The second equation corresponds to the Woodpecker (free) falling. It moves in vertical direction as well as rotates. We have two (coupled) equations for this motion, but how are they derived exactly? I recognize the first equation $(2)$ as the Law of angular momentum, but inside it there is this new factor/coefficient $(1-\frac{m_2}{m_1+m_2})$, that I believe comes from the motion of the sleeve. But why this term exactly? I cannot see the connection. Equation $(3)$ is Newton's second law, but why is there an angular acceleration component in there? How was this equation derived?

Edit: Follow up question linked to this: https://physics.stackexchange.com/q/459443/

  • $\begingroup$ Note that all three formulations of mechanics will lead to the same equations of motion, so your first series of questions is a bit confusing. $\endgroup$
    – Kyle Kanos
    Feb 7, 2019 at 16:24
  • $\begingroup$ I think it's reasonable in absolute terms (though perhaps not by the Physics SE homework guidelines) to ask something like "how they are derived? Newtonian? Lagrangian? Hamiltonian?" because though you should end up with equivalent solutions from all methods, it's frequently found that one of them gives you a particularly easy procedure. However, I'm not aware if there's any concrete rule for knowing which method is the best beforehand, since the difficulty of methods is subjective in the first place. $\endgroup$
    – user191954
    Feb 7, 2019 at 16:27
  • $\begingroup$ Thanks for the replies! Kyle Kanos and Chair: Firstly I am intrested in how to derive them, that was the question, because now I really don't have an idea why the equations hold. Secondly I am intrested in what formalism, but as I understood it (from my intense research on the subject this week) the number of equations differ between Lagrange equations and Hamiltons equations (the order of the ODE:s are different). Also they have different variables: Lagrange only generalized coordinates/velocities and the Hamiltonian a generalized momentum variable. I am aware of transformation between them. $\endgroup$ Feb 7, 2019 at 18:41

1 Answer 1


Your equations are incomplete, because you haven't included the angle $\theta_k$ of the sleeve relative to the pole. For simplicity, you could take the two "jammed" angles as being symmetric, i.e. $\theta_{k1}$ and $-\theta_{k1}$.

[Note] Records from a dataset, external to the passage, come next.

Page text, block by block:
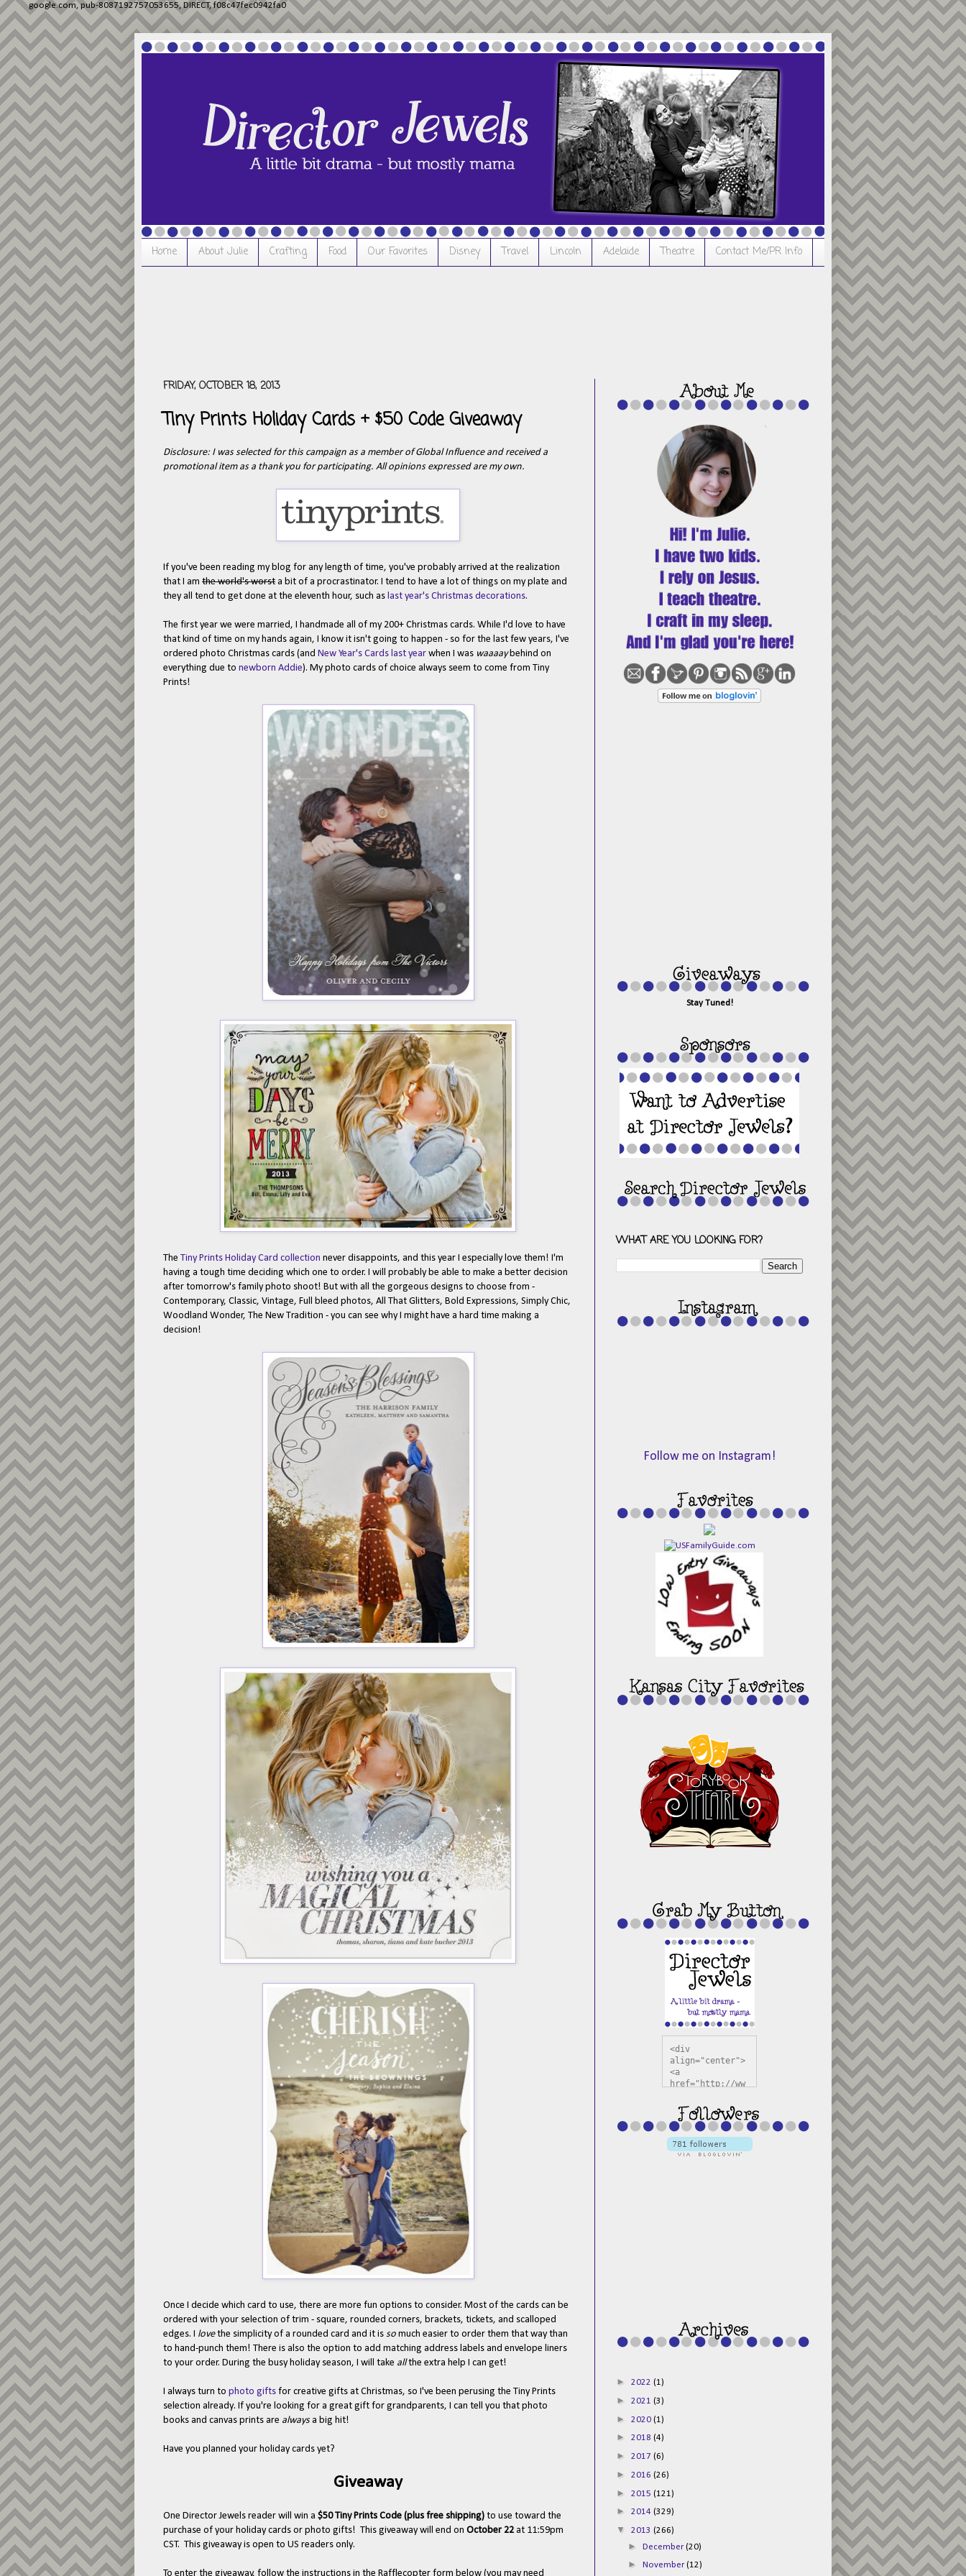
google.com, pub-8087192757053655, DIRECT, f08c47fec0942fa0
Home About Julie Crafting Food Our Favorites Disney Travel Lincoln Adelaide Theatre Contact Me/PR Info
FRIDAY, OCTOBER 18, 2013
Tiny Prints Holiday Cards + $50 Code Giveaway
Disclosure: I was selected for this campaign as a member of Global Influence and received a
promotional item as a thank you for participating. All opinions expressed are my own.
If you've been reading my blog for any length of time, you've probably arrived at the realization
that I am the world's worst a bit of a procrastinator. I tend to have a lot of things on my plate and
they all tend to get done at the eleventh hour, such as last year's Christmas decorations.
The first year we were married, I handmade all of my 200+ Christmas cards. While I'd love to have
that kind of time on my hands again, I know it isn't going to happen - so for the last few years, I've
ordered photo Christmas cards (and New Year's Cards last year when I was waaaaybehind on
everything due to newborn Addie). My photo cards of choice always seem to come from Tiny
Prints!
The Tiny Prints Holiday Card collection never disappoints, and this year I especially love them! I'm
having a tough time deciding which one to order. I will probably be able to make a better decision
after tomorrow's family photo shoot! But with all the gorgeous designs to choose from -
Contemporary, Classic, Vintage, Full bleed photos, All That Glitters, Bold Expressions, Simply Chic,
Woodland Wonder, The New Tradition - you can see why I might have a hard time making a
decision!
Once I decide which card to use, there are more fun options to consider. Most of the cards can be
ordered with your selection of trim - square, rounded corners, brackets, tickets, and scalloped
edges. I lovethe simplicity of a rounded card and it is so much easier to order them that way than
to hand-punch them! There is also the option to add matching address labels and envelope liners
to your order. During the busy holiday season, I will take allthe extra help I can get!
I always turn to photo gifts for creative gifts at Christmas, so I've been perusing the Tiny Prints
selection already. If you're looking for a great gift for grandparents, I can tell you that photo
books and canvas prints are always a big hit!
Have you planned your holiday cards yet?
Giveaway
One Director Jewels reader will win a $50 Tiny Prints Code (plus free shipping) to use toward the
purchase of your holiday cards or photo gifts! This giveaway will end on October 22 at 11:59pm
CST. This giveaway is open to US readers only.
To enter the giveaway, follow the instructions in the Rafflecopter form below (you may need
Stay Tuned!
WHAT ARE YOU LOOKING FOR?
Follow me on Instagram!
<div
align="center">
<a
href="http://ww
s.com"
title="Director
Jewels"
target="_blank"
><img
/s1600/125x125b
uttonpng.png"
alt="Director
► 2022 (1)
► 2021 (3)
► 2020 (1)
► 2018 (4)
► 2017 (6)
► 2016 (26)
► 2015 (121)
► 2014 (329)
▼ 2013 (266)
► December(20)
► November(12)

When the toy is jammed, in equation 1 you should have a term $c(\theta - \theta_k)$ not your $c\theta$ term.

When the toy is not jammed, you have a 3-DOF system, not two, with the variables $\theta$, $\theta_k$, and $z$.

You also need a criterion to tell when the toy is jammed and when it is not. A simple way to model that would be to assume the pole is "infinitely rough," and if $|\theta| = \theta_{k1}$ the toy is jammed. A more realistic model might include using Coulomb friction to model the vertical friction force on the pole as a function of the reaction forces on the ring.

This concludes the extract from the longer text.